Umar bin Khattab rRadhiyallahu ‘anhu juga pernah melakukan hal yang sama seperti yang dilakukan oleh Abu Bakar Radhiallahu ‘anhu, sebagaimana yang ada dalam riwayat di atas. Ketika dia meminum susu dari seekor unta yang disedekahkan, namun karena merasa ada yang keliru, maka beliau kemudian memasukkan jari-jarinya ke mulut dan berusaha memuntahkannya sehingga bersih isi perutnya. Hal tersebut menunjukkan betapa takutnya para salafus shaleh terhadap makanan yang haram.

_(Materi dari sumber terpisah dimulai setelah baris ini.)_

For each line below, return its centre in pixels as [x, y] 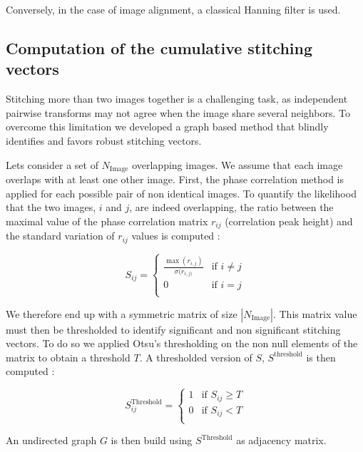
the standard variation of [60, 236]
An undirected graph [51, 440]
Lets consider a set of [52, 164]
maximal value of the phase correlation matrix [107, 221]
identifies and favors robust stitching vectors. [104, 140]
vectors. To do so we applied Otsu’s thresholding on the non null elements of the [182, 343]
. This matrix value [315, 313]
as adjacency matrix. [281, 440]
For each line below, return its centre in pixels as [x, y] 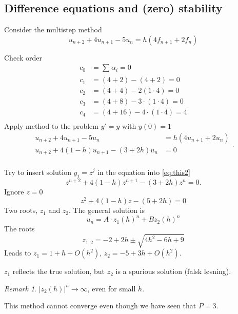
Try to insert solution [38, 172]
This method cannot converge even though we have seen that [100, 306]
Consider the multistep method [53, 30]
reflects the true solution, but [58, 271]
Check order [23, 57]
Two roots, [21, 210]
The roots [19, 229]
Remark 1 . [20, 288]

Adanya hal-hal yang haram adalah sebuah ujian dari Allah Ta’ala untuk melihat sejauhmana kesungguhan seorang hamba dalam memerangi hawa nafsunya dan mengharap ridhai Allah SWT.

See also  Pensiunan Unisba Kini Punya Sumber Penghasilan Baru Lewat Shopee Affiliate

Menghindari makan dan minum yang haram dan hanya mengonsumsi makanan yang halal dan thayib adalah tanda ketaatan dan kesalehan seorang hamba. Dengan begitu, seorang hamba dapat menjaga dirinya dari dosa dan maksiat, serta memperoleh keberkahan, rahmat dan ampunan-Nya.

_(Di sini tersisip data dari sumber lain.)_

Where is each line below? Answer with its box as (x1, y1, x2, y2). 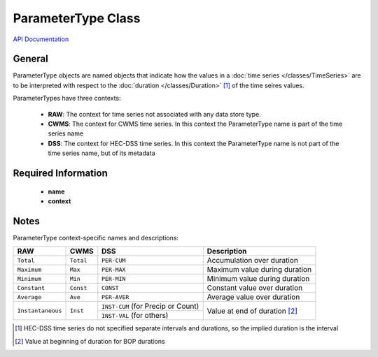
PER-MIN (101, 275, 126, 282)
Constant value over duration (206, 283, 303, 293)
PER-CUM (101, 256, 126, 264)
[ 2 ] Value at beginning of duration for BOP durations (15, 337, 165, 345)
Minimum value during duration (206, 274, 310, 284)
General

Indonesia merupakan salah satu negara yang penduduknya mayoritas ummat Islam. Oleh karena itu pemerintah merasa perlu untuk memastikan sebuah produk terutama makanan dan kosmetik memiliki legalitas halal, maka didirikanlah Lembaga penjamin halal di Indonesia yaitu Badan Penyelenggara Jaminan Produk Halal (BPJPH) yang berada di bawah Kementerian Agama, serta Lembaga Pemeriksa Halal (LPH) yang bertugas memeriksa dan menguji kehalalan produk sebelum disertifikasi. LPH dapat berupa pemerintah maupun Organisasi Masyarakat (Ormas) Islam seperti LPH Muhammadiyyah, LPH Nahdhatul Ulama, LPH Mathla’ul Anwar, LPH Hidayatullah, dan lain-lain serta  harus mendapatkan izin dari BPJPH (Badan Penyelenggara Jaminan Produk Halal).

Beda MUI dan BPJPH

Sebagai warga negara yang beragama Islam dan serba selalu ingin memastikan kehalalan sebuah produk makanan dan kosmetik sering muncul pertanyaan “Apa bedanya MUI dan BPJPH?”

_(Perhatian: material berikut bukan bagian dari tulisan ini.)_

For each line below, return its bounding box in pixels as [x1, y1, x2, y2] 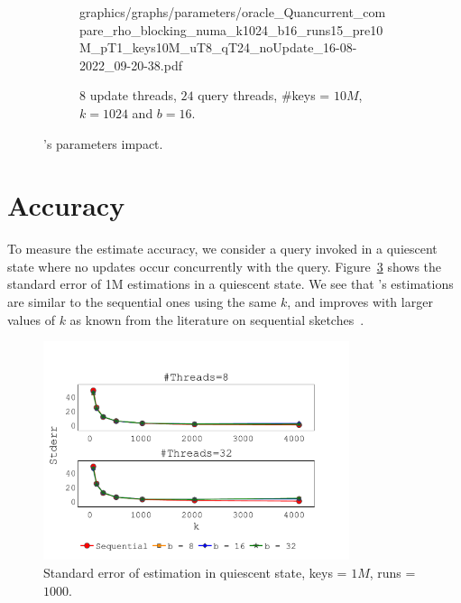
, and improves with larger [287, 292, 433, 311]
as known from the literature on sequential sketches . [69, 310, 364, 329]
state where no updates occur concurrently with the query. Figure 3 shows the [7, 256, 442, 275]
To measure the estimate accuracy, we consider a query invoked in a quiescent [7, 239, 438, 258]
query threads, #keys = [198, 86, 330, 105]
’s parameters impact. [43, 134, 163, 153]
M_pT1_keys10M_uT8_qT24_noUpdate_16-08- [79, 38, 357, 57]
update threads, [89, 86, 177, 105]

Secara garis besar, BPJPH berfungsi sebagai lembaga pemerintah yang menerbitkan sertifikat halal, sementara MUI memiliki kewenangan dalam menetapkan fatwa halal sebagai dasar utama penerbitan sertifikat tersebut.25 Agu 2025

Lembaga Pemeriksa Halal (LPH) adalah elemen penting dalam pelaksanaan layanan sertifikasi halal dan implementasi jaminan produk halal. LPH merupakan lembaga yang bertugas untuk melakukan kegiatan pemeriksaan dan atau pengujian terhadap kehalalan produk termasuk penugasan terhadap auditor halal.

Lembaga Pemeriksa Halal (LPH) yang didirikan ormas-ormas Islam seperti Muhammadiyyah, Nahdhatul Ulama,  Ormas Mathla’ul Anwar, Hidayatullah dan lain-lain adalah  dalam rangka mendukung penerapan Undang-Undang Nomor 33 Tahun 2014 yaitu kewajiban sertifikasi halal untuk produk yang beredar di Indonesia.

Semoga Allah Subahanahu Wa Ta’ala selalu menjaga kita dari segala hal yang diharamkan, dan membimbing kita dalam meniti jalan ketaatan kepada-Nya. Aamiin ya Rabbal Alamiin.